Records drawn from a dataset:
━━━━━━━━━━━━━━━━━━━━━━━━━━━━━━
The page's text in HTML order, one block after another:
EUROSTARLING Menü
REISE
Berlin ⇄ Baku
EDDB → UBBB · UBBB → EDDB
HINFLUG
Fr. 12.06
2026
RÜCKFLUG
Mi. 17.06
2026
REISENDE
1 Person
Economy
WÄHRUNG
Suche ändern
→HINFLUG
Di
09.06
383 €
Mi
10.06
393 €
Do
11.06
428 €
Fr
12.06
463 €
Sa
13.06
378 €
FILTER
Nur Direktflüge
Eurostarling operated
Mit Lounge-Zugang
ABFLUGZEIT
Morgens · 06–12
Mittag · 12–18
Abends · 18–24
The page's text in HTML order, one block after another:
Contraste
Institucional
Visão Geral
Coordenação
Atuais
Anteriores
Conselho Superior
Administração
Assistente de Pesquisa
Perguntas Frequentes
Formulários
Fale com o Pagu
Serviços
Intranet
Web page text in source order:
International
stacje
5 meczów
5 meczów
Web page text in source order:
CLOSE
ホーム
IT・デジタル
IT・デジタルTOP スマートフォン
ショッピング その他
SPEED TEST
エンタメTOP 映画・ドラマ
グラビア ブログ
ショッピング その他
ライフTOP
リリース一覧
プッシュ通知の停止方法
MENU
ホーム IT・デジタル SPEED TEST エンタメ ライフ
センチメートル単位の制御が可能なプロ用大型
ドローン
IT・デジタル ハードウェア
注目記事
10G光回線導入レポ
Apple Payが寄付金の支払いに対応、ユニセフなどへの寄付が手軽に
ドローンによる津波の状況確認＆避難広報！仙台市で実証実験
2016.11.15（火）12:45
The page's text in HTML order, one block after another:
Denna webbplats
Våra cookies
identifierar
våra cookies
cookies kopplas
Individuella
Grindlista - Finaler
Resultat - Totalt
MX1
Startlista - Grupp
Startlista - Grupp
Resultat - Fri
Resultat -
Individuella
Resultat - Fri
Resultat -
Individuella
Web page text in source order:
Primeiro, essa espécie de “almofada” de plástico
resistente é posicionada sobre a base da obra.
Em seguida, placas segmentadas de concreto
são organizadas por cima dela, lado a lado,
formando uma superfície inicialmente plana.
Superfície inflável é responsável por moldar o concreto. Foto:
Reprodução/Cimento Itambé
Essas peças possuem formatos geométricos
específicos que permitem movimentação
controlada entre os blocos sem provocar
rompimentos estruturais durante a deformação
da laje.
━━━━━━━━━━━━━━━━━━━━━━━━━━━━━━
**Work request**
Repeat only the lines from the one holding "2016.11.15（火）12:45" through the last line of the data.

**Output for this task**
2016.11.15（火）12:45
The page's text in HTML order, one block after another:
Denna webbplats
Våra cookies
identifierar
våra cookies
cookies kopplas
Individuella
Grindlista - Finaler
Resultat - Totalt
MX1
Startlista - Grupp
Startlista - Grupp
Resultat - Fri
Resultat -
Individuella
Resultat - Fri
Resultat -
Individuella
Web page text in source order:
Primeiro, essa espécie de “almofada” de plástico
resistente é posicionada sobre a base da obra.
Em seguida, placas segmentadas de concreto
são organizadas por cima dela, lado a lado,
formando uma superfície inicialmente plana.
Superfície inflável é responsável por moldar o concreto. Foto:
Reprodução/Cimento Itambé
Essas peças possuem formatos geométricos
específicos que permitem movimentação
controlada entre os blocos sem provocar
rompimentos estruturais durante a deformação
da laje.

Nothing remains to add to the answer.